Meanwhile, Georgia Power’s sister company in Mississippi is stopping work on a different ambitious project: To build a plant that turns coal into gas before burning it. Plant Kemper has cost more than $7 billion, and now, at the direction of Mississippi regulators, Mississippi Power will just burn natural gas at the plant.

Still, Southern Company can withstand two projects with problems, said Mike Haggarty, associate managing director at Moody’s Investors Service.

“They have several other utilities, and they’re based not only in the Southeast. They also have gas utilities in other parts of the country,” he said. “They’re a big diverse organization, so they have been able to withstand the adverse developments at two of their utilities, but clearly it’s a concern to investors.”

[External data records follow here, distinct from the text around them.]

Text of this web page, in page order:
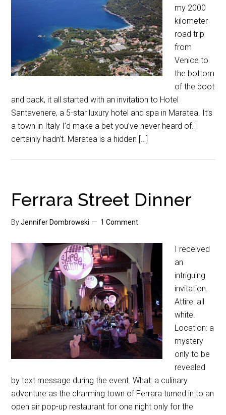
my 2000
kilometer
road trip
from
Venice to
the bottom
of the boot
and back, it all started with an invitation to Hotel
Santavenere, a 5-star luxury hotel and spa in Maratea. It’s
a town in Italy I’d make a bet you’ve never heard of. I
certainly hadn’t. Maratea is a hidden […]
Ferrara Street Dinner
ByJennifer Dombrowski 1 Comment
I received
an
intriguing
invitation.
Attire: all
white.
Location: a
mystery
only to be
revealed
by text message during the event. What: a culinary
adventure as the charming town of Ferrara turned in to an
open air pop-up restaurant for one night only for the
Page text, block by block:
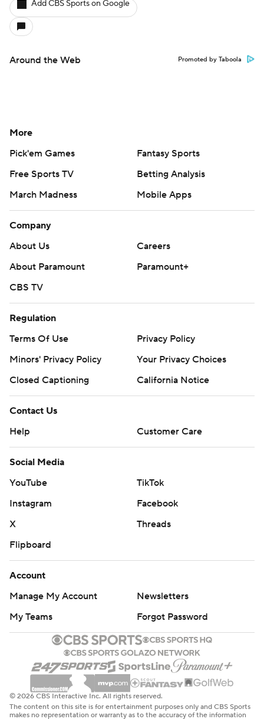
Add CBS Sports on Google
Around the Web Promoted by Taboola
More
Pick'em Games
Fantasy Sports
Free Sports TV
Betting Analysis
March Madness
Mobile Apps
Company
About Us
Careers
About Paramount
Paramount+
CBS TV
Regulation
Terms Of Use
Privacy Policy
Minors' Privacy Policy
Your Privacy Choices
Closed Captioning
California Notice
Contact Us
Help
Customer Care
Social Media
YouTube
TikTok
Instagram
Facebook
X
Threads
Flipboard
Account
Manage My Account
Newsletters
My Teams
Forgot Password
© 2026 CBS Interactive Inc. All rights reserved.
The content on this site is for entertainment purposes only and CBS Sports
makes no representation or warranty as to the accuracy of the information
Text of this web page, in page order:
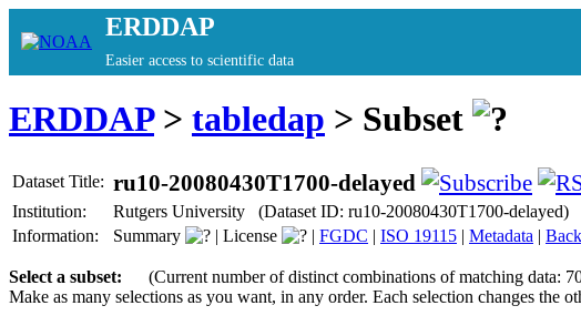
ERDDAP
Easier access to scientific data
ERDDAP> tabledap > Subset
Dataset Title: ru10-20080430T1700-delayed
Institution:
Rutgers University (Dataset ID: ru10-20080430T1700-delayed)
Information:
Summary | License | FGDC | ISO 19115 | Metadata |
Select a subset:
(Current number of distinct combinations of matching data:
Make as many selections as you want, in any order. Each selection changes the
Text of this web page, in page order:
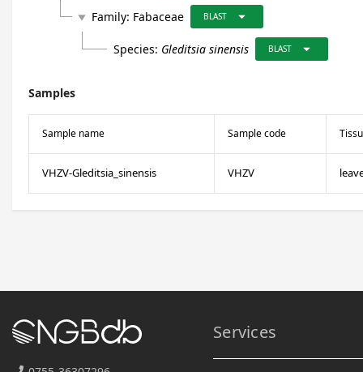
play_arrow Family: Fabaceae BLAST arrow_drop_down
Species: Gleditsia sinensis BLAST arrow_drop_down
Samples
Sample name Sample code
VHZV-Gleditsia_sinensis VHZV
Services
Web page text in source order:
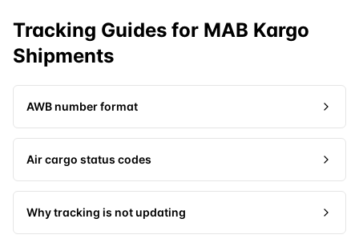
Tracking Guides for MAB Kargo
Shipments
AWB number format
Air cargo status codes
Why tracking is not updating
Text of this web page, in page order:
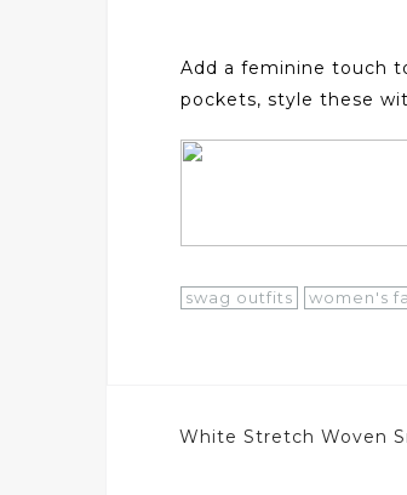
Add a feminine touch
pockets, style these
swag outfits women's
Post
White Stretch Woven
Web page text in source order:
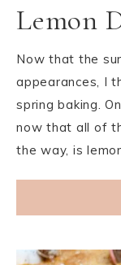
Lemon
Now that the
appearances, I
spring baking.
now that all of
the way, is
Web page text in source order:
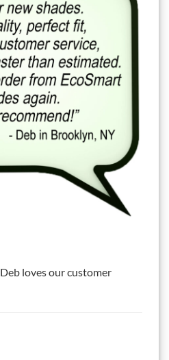
loves our customer
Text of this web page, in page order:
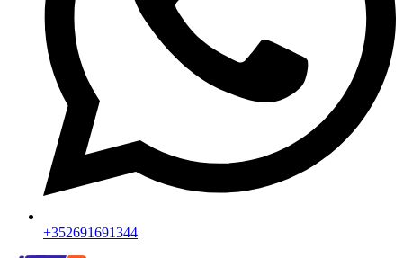
+352691691344
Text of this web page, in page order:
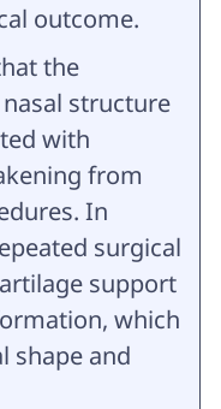
outcome.
the
structure
with
from
In
surgical
support
which
shape and
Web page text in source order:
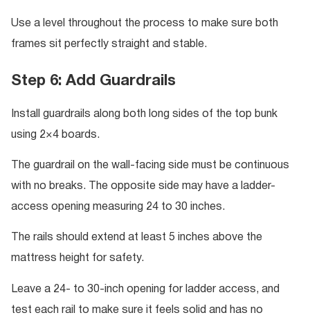
Use a level throughout the process to make sure both
frames sit perfectly straight and stable.
Step 6: Add Guardrails
Install guardrails along both long sides of the top bunk
using 2×4 boards.
The guardrail on the wall-facing side must be continuous
with no breaks. The opposite side may have a ladder-
access opening measuring 24 to 30 inches.
The rails should extend at least 5 inches above the
mattress height for safety.
Leave a 24- to 30-inch opening for ladder access, and
test each rail to make sure it feels solid and has no
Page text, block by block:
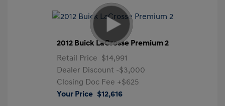
2012 Buick LaCrosse Premium 2
Retail Price $14,991
Dealer Discount -$3,000
Closing Doc Fee +$625
Your Price $12,616
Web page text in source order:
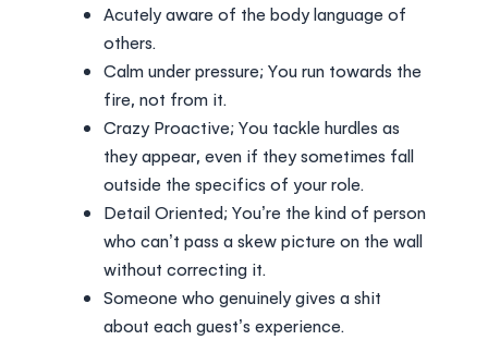
Acutely aware of the body language of
others.
Calm under pressure; You run towards the
fire, not from it.
Crazy Proactive; You tackle hurdles as
they appear, even if they sometimes fall
outside the specifics of your role.
Detail Oriented; You’re the kind of person
who can’t pass a skew picture on the wall
without correcting it.
Someone who genuinely gives a shit
about each guest’s experience.
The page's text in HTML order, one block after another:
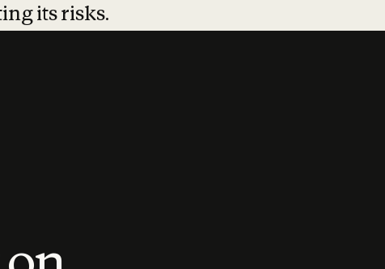
its risks.
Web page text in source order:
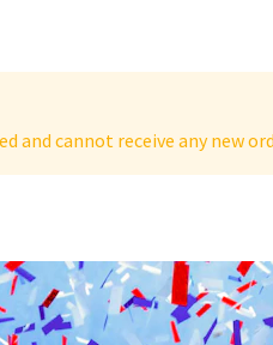
and cannot receive any new
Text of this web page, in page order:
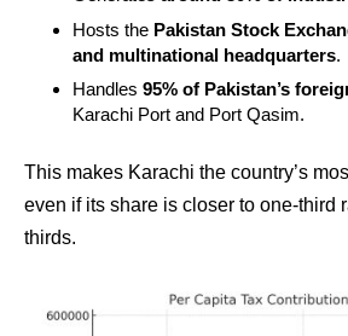
Hosts the Pakistan Stock
and multinational headquarters.
Handles 95% of Pakistan’s
Karachi Port and Port Qasim.
This makes Karachi the country’s
even if its share is closer to one-third
thirds.
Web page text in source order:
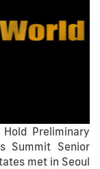
Hold Preliminary
Summit Senior
met in Seoul
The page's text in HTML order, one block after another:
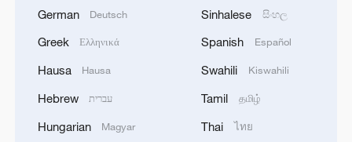
German Deutsch
Greek Ελληνικά
Hausa Hausa
Hebrew עברית
Hungarian Magyar
Sinhalese සිංහල
Spanish Español
Swahili Kiswahili
Tamil தமிழ்
Thai ไทย

There have been delays and cost overruns at both the Mississippi and the Georgia facilities, but low natural gas prices have made the projects – meant to be innovative — less competitive. And that’s not Southern Company’s fault, said Christine Tezak managing director of research at ClearView Energy Partners.

“If natural gas prices had gone to $8 and stayed there, these projects would look so much more economically sensible. And I think that that’s part of what we’re dealing with, is if you’re looking at $3 to $4 gas, the landscape is different,” she said.

Georgia Power has said it will complete an analysis on the future of the nuclear expansion at Plant Vogtle in August.

Last month, a Georgia regulator floated the idea to have Georgia Power stop charging ratepayers for construction costs at Vogtle, but according to the Atlanta Journal-Constitution, the attorney general’s office said that plan is not legal.